Write the data out again, character for character, with no images.

[Opening GIVEN RECORDS section]

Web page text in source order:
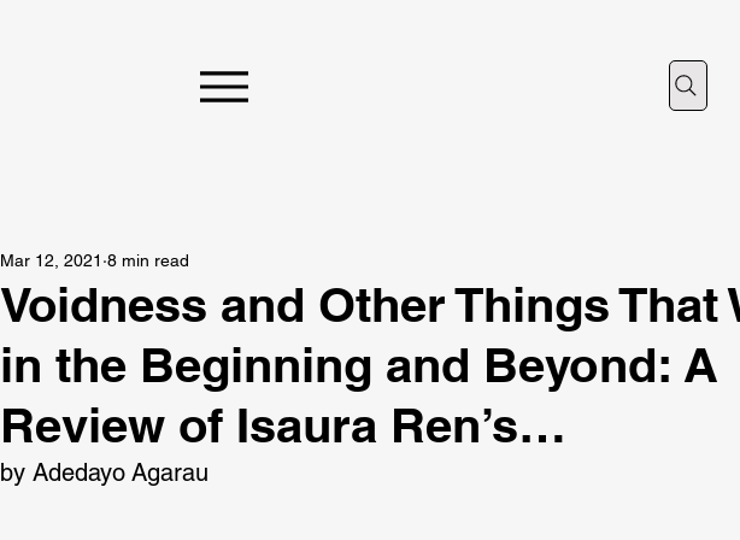
Voidness and Other Things That
in the Beginning and Beyond: A
Review of Isaura Ren’s…
Mar 12, 2021 8 min read
by Adedayo Agarau
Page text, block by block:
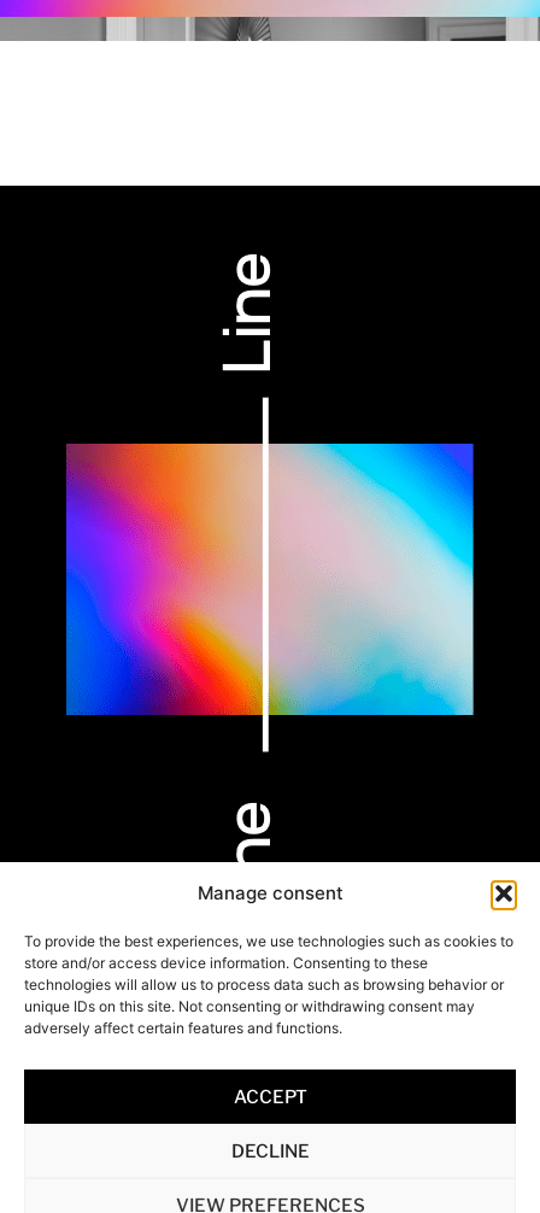
Manage consent
To provide the best experiences, we use technologies such as cookies to
store and/or access device information. Consenting to these
technologies will allow us to process data such as browsing behavior or
unique IDs on this site. Not consenting or withdrawing consent may
adversely affect certain features and functions.
ACCEPT
DECLINE
VIEW PREFERENCES
9 rue Alfred de
Vigny
75008 Paris
+33 6 20 35 25 92
53 Cours Xavier
Arnozan
33000 Bordeaux
+33 6 20 35 25 92
803 Av. des
Rémouleurs
40150 Hossegor
contact@thelineavocats.
Legal Notice & Privacy Policy
Copyright © The line 2022
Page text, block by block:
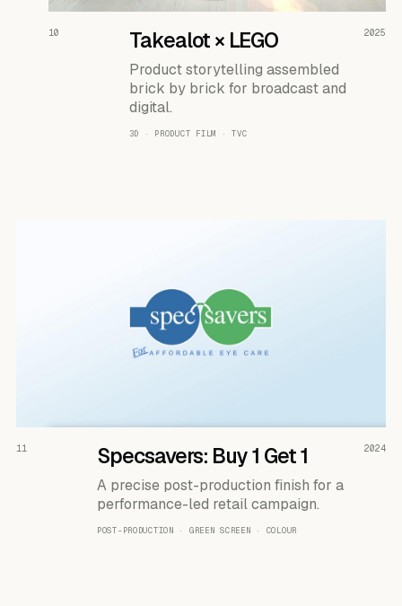
READ THE CASE ↗
10 Takealot × LEGO
Product storytelling assembled
brick by brick for broadcast and
digital.
3D · PRODUCT FILM · TVC
2025
READ THE CASE ↗
11 Specsavers: Buy 1 Get 1
A precise post-production finish for a
performance-led retail campaign.
POST-PRODUCTION · GREEN SCREEN · COLOUR
2024
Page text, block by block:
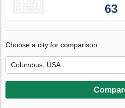
63
Choose a city for comparison

[Closing GIVEN RECORDS section]

EXERCISE RESULT:
Web page text in source order:
Voidness and Other Things That
in the Beginning and Beyond: A
Review of Isaura Ren’s…
Mar 12, 2021 8 min read
by Adedayo Agarau
Page text, block by block:
Manage consent
To provide the best experiences, we use technologies such as cookies to
store and/or access device information. Consenting to these
technologies will allow us to process data such as browsing behavior or
unique IDs on this site. Not consenting or withdrawing consent may
adversely affect certain features and functions.
ACCEPT
DECLINE
VIEW PREFERENCES
9 rue Alfred de
Vigny
75008 Paris
+33 6 20 35 25 92
53 Cours Xavier
Arnozan
33000 Bordeaux
+33 6 20 35 25 92
803 Av. des
Rémouleurs
40150 Hossegor
contact@thelineavocats.
Legal Notice & Privacy Policy
Copyright © The line 2022
Page text, block by block:
READ THE CASE ↗
10 Takealot × LEGO
Product storytelling assembled
brick by brick for broadcast and
digital.
3D · PRODUCT FILM · TVC
2025
READ THE CASE ↗
11 Specsavers: Buy 1 Get 1
A precise post-production finish for a
performance-led retail campaign.
POST-PRODUCTION · GREEN SCREEN · COLOUR
2024
Page text, block by block:
63
Choose a city for comparison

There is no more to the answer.